▶ THE PROBLEM
In the records below, the part to copy starts at the line containing "Characterization of tweezer" and goes to the last line; output it exactly, without pictures.

[Records from a data source]
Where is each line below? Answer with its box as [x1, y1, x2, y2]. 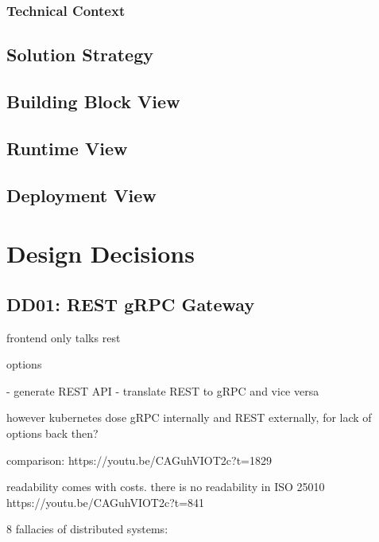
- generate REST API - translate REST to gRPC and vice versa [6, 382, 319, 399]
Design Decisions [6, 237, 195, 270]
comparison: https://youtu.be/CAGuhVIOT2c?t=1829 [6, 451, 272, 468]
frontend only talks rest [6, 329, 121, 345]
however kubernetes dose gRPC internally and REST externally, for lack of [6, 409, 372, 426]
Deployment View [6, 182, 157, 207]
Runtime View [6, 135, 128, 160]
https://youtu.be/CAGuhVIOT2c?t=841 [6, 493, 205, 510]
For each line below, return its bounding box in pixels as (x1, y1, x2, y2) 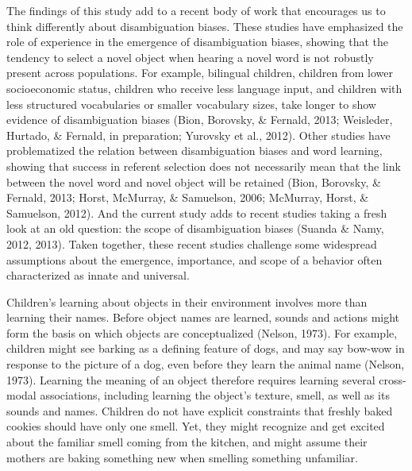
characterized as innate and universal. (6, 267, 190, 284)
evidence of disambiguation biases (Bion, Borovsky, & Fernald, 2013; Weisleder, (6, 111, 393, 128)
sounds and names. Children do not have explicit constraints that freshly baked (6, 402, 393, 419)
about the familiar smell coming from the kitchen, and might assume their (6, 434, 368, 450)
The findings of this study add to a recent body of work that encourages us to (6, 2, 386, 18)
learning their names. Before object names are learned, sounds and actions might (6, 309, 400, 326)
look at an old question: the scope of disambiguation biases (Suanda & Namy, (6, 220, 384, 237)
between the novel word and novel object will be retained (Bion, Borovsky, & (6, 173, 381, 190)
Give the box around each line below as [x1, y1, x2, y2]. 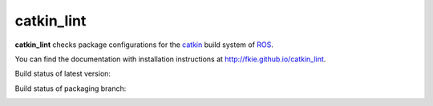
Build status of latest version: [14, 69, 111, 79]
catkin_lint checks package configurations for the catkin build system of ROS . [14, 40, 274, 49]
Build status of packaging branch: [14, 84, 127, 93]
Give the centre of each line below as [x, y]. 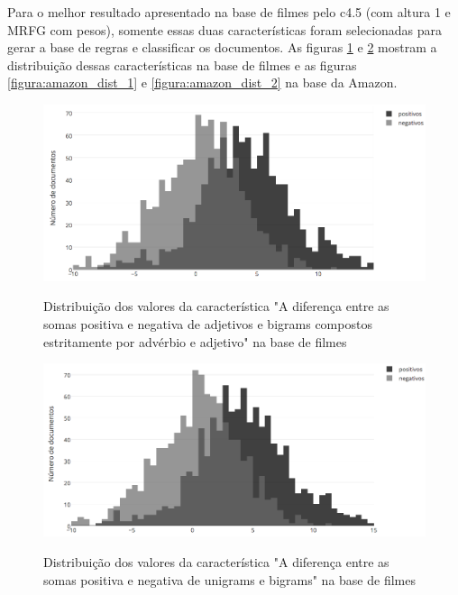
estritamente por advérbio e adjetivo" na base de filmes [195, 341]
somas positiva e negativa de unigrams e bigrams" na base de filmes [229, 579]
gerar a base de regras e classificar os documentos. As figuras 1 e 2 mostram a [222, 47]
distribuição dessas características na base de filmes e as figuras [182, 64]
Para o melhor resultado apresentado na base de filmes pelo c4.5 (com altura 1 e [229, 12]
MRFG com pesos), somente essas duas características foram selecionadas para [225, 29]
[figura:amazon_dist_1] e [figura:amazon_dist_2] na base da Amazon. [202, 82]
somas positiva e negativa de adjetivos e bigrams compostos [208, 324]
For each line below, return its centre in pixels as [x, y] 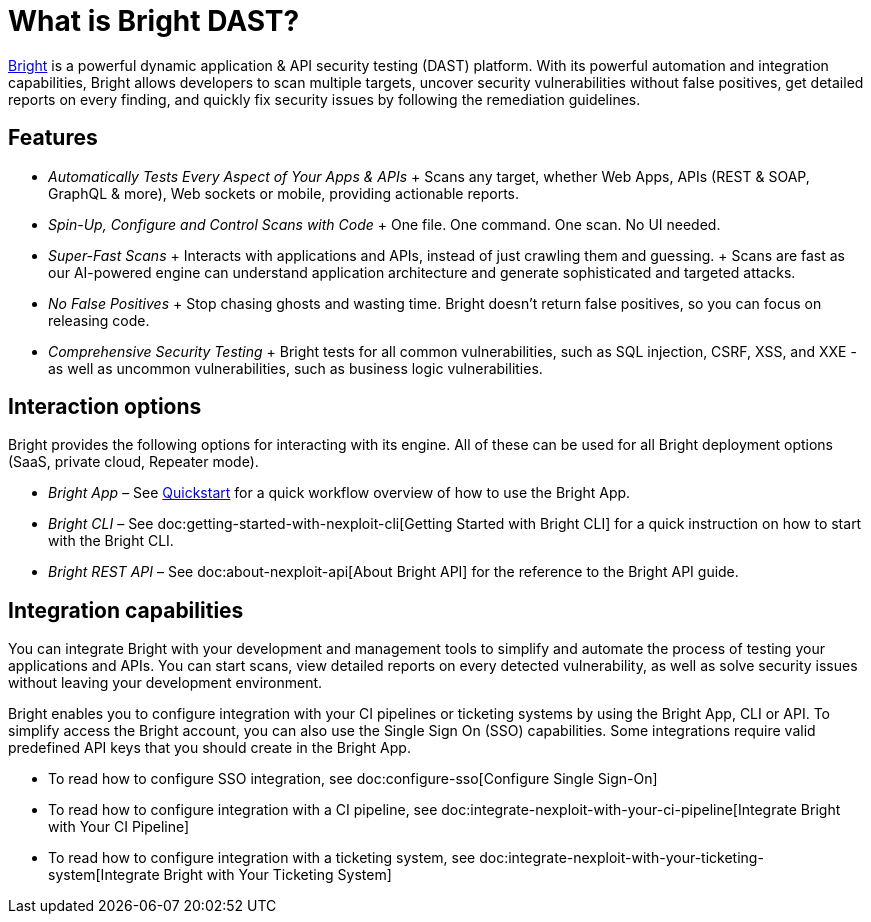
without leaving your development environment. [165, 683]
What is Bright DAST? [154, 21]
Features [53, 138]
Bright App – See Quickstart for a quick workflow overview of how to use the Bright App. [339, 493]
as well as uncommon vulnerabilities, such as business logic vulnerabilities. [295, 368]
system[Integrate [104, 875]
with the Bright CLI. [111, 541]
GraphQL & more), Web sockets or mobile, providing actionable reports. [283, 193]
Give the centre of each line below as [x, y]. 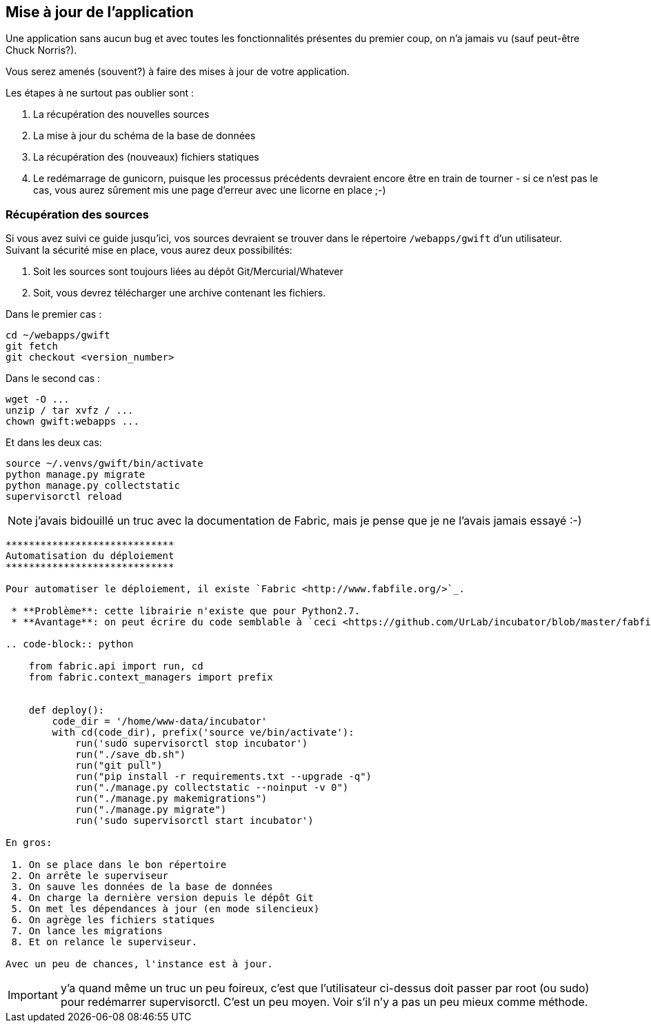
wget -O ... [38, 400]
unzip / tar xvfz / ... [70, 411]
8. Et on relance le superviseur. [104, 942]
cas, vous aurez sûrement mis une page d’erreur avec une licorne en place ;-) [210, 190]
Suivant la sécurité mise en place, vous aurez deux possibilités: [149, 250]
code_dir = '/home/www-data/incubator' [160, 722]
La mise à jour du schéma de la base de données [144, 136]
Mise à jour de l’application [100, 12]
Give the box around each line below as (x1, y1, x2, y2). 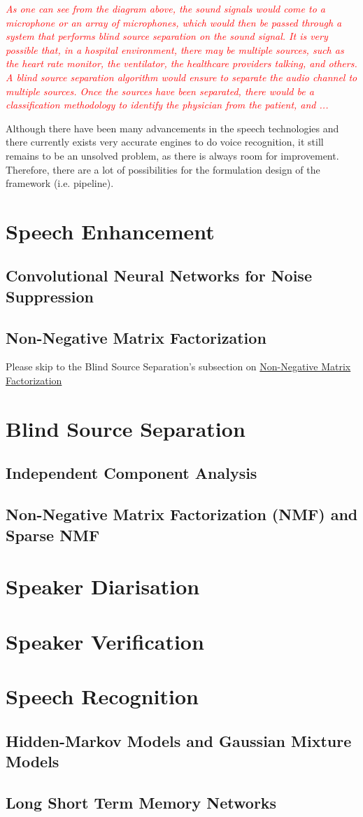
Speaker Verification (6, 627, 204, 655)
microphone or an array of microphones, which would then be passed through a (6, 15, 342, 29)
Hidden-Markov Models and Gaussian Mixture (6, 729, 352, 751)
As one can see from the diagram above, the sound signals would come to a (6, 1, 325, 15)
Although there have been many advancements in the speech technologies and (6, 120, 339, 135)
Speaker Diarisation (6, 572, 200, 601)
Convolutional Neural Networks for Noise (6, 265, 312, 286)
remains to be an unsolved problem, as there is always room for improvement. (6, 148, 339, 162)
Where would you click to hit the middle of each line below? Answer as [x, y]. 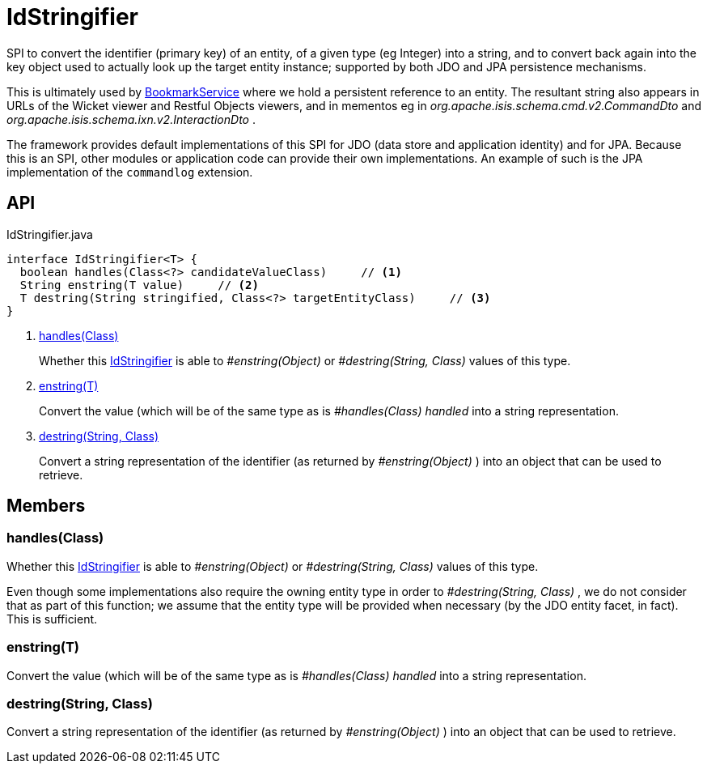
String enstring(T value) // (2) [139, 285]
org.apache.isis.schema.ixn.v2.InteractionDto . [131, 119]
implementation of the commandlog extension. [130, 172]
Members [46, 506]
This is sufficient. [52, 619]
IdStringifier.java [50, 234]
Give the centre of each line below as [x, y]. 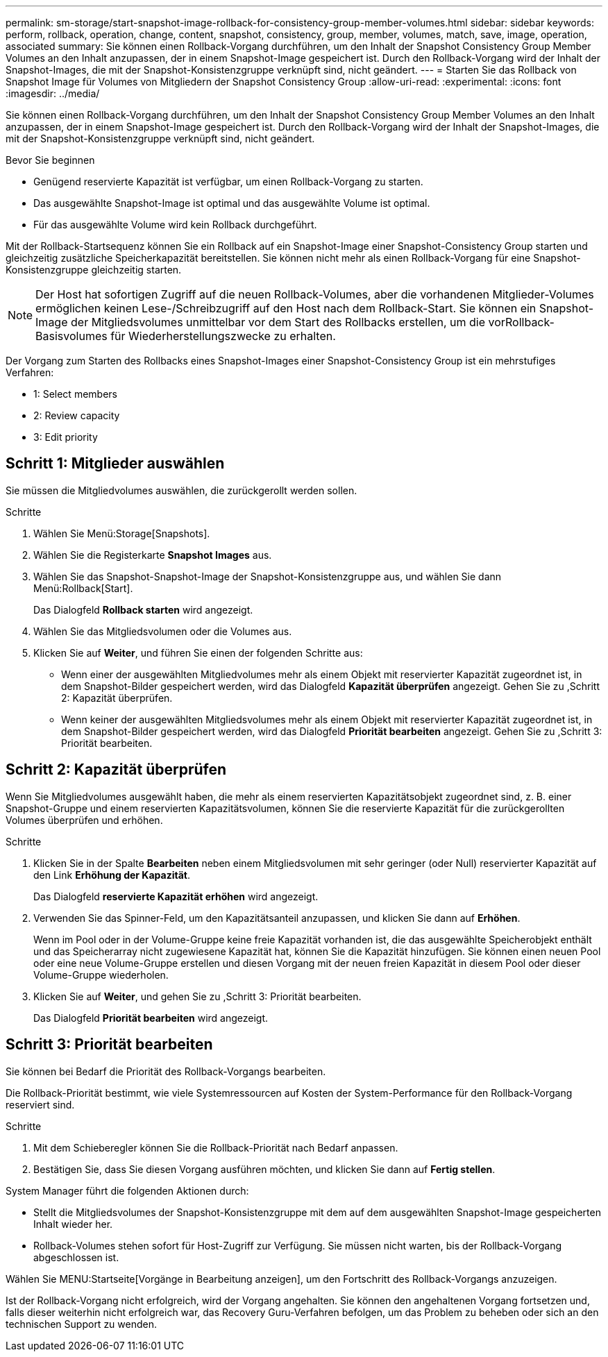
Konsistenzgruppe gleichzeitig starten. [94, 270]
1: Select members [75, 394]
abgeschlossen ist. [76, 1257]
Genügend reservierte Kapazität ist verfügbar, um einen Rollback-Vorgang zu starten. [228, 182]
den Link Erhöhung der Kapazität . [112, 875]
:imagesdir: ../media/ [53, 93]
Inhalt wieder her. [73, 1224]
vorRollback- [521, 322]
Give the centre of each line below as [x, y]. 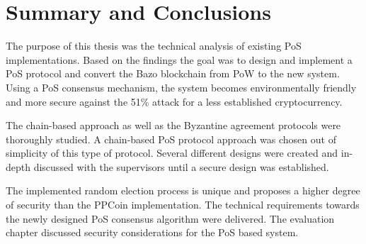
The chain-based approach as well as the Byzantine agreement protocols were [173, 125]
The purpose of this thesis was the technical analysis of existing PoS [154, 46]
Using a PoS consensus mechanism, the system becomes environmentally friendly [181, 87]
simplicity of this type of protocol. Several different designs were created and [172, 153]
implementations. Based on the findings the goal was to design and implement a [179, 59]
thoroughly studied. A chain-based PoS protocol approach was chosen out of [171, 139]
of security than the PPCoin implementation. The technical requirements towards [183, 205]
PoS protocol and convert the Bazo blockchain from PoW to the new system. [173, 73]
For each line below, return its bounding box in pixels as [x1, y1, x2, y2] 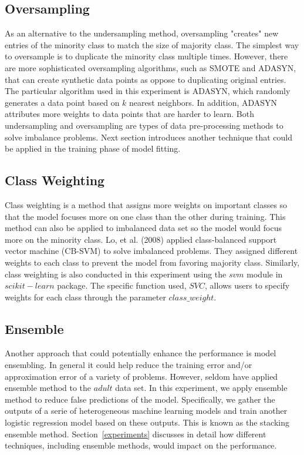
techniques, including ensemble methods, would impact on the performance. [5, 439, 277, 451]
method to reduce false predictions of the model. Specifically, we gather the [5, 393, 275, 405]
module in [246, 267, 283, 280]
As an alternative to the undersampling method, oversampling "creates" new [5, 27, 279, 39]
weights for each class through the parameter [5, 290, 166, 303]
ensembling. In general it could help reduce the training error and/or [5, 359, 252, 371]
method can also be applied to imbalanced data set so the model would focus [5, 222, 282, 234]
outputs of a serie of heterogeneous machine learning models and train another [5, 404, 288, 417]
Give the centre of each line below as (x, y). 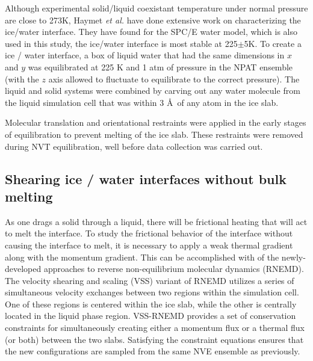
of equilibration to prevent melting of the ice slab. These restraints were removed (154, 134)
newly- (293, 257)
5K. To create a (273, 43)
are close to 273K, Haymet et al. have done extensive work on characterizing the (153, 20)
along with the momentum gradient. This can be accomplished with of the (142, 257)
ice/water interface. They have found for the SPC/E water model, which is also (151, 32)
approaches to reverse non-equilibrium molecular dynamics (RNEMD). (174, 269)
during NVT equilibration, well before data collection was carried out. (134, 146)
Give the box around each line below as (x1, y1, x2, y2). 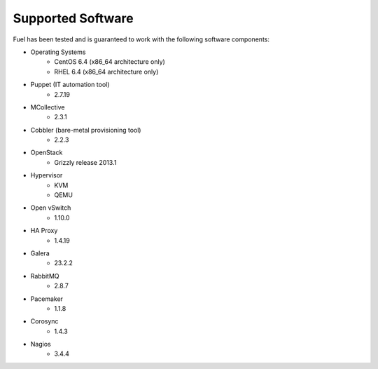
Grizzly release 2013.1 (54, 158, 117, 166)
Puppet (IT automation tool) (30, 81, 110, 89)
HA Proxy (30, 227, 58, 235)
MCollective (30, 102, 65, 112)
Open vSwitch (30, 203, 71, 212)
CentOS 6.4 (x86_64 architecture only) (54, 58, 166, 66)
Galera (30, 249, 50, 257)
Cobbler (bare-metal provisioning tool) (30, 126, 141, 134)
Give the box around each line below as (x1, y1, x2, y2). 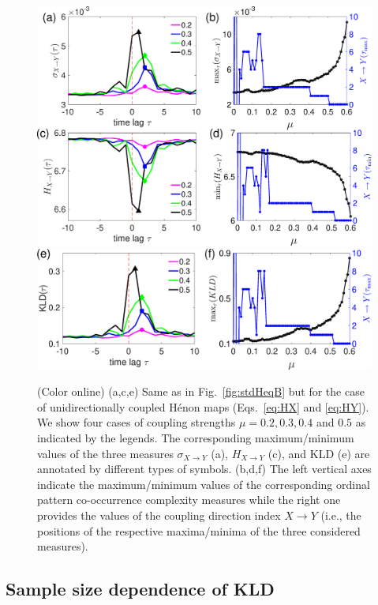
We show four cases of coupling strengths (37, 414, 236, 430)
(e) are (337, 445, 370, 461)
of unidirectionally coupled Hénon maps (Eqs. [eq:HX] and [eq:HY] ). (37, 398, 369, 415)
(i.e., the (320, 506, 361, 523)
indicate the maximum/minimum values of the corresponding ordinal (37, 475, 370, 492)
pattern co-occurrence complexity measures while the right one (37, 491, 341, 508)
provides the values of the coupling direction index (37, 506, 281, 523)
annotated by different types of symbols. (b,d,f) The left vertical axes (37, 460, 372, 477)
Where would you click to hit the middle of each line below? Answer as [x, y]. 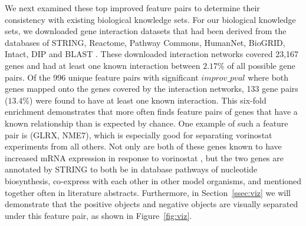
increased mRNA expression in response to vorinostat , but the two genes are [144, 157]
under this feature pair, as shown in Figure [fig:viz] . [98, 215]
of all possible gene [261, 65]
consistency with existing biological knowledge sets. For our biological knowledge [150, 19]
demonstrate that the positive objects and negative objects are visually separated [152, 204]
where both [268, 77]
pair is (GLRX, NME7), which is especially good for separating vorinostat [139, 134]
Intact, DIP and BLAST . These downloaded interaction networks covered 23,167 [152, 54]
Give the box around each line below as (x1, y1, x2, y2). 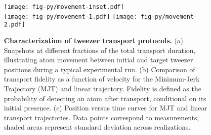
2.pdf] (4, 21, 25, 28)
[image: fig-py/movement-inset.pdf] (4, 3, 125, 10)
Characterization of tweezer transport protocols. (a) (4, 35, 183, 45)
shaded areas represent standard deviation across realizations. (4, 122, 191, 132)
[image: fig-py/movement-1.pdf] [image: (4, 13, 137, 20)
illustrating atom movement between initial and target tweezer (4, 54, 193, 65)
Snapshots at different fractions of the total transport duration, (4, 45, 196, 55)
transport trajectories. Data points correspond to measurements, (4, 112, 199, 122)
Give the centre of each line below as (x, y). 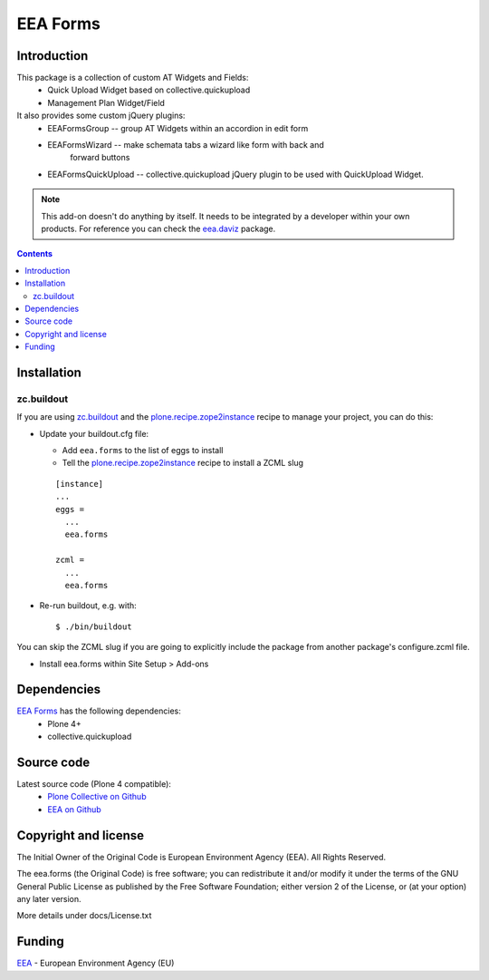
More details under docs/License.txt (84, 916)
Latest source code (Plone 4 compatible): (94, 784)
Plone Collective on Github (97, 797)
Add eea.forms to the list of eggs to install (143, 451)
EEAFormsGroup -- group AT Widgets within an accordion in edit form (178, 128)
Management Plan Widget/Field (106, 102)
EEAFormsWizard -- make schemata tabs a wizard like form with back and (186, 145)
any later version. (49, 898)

▶ RESPONSE BOX
Characterization of tweezer transport protocols. (a) (4, 35, 183, 45)
shaded areas represent standard deviation across realizations. (4, 122, 191, 132)
[image: fig-py/movement-1.pdf] [image: (4, 13, 137, 20)
illustrating atom movement between initial and target tweezer (4, 54, 193, 65)
Snapshots at different fractions of the total transport duration, (4, 45, 196, 55)
transport trajectories. Data points correspond to measurements, (4, 112, 199, 122)
Give the centre of each line below as (x, y). 
More details under docs/License.txt (84, 916)
Latest source code (Plone 4 compatible): (94, 784)
Plone Collective on Github (97, 797)
Add eea.forms to the list of eggs to install (143, 451)
EEAFormsGroup -- group AT Widgets within an accordion in edit form (178, 128)
Management Plan Widget/Field (106, 102)
EEAFormsWizard -- make schemata tabs a wizard like form with back and (186, 145)
any later version. (49, 898)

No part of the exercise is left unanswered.